PROBLEM STATEMENT:
Every line in the entries that holds the word "work" counts toward the answer, which should be a single number.

DATASET RECORDS:
━━━━━━━━━━━━━━━━━━━━━━━━━━━━━━
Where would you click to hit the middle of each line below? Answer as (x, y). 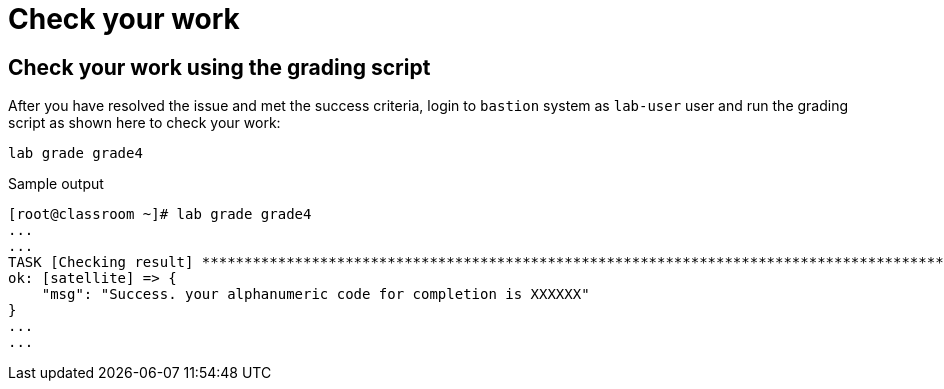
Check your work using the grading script (219, 67)
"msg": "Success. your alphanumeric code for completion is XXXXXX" (315, 294)
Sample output (56, 184)
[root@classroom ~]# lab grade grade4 (160, 214)
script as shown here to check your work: (144, 123)
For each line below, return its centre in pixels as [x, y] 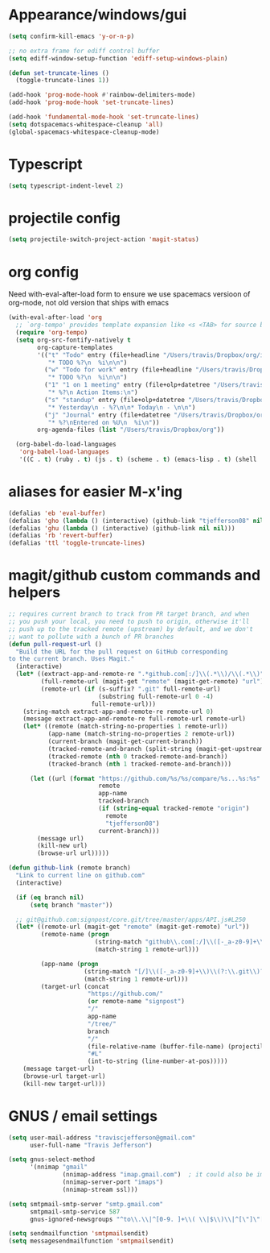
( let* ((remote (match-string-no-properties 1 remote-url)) [125, 727]
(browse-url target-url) [64, 1077]
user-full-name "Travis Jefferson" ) [91, 1145]
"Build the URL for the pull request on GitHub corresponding [122, 651]
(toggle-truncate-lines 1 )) [63, 81]
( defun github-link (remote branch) [70, 868]
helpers [35, 593]
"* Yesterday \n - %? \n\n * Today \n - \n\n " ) [122, 407]
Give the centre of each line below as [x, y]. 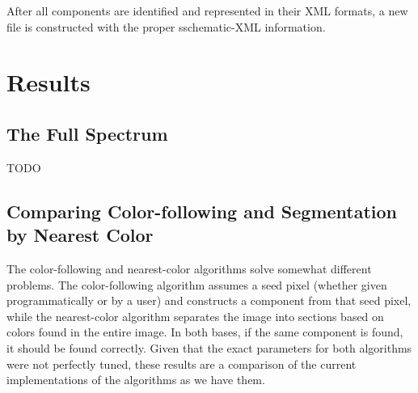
━━━━━━━━━━━━━━━━━━━━━━━━━━━━━━
RESPONSE:
2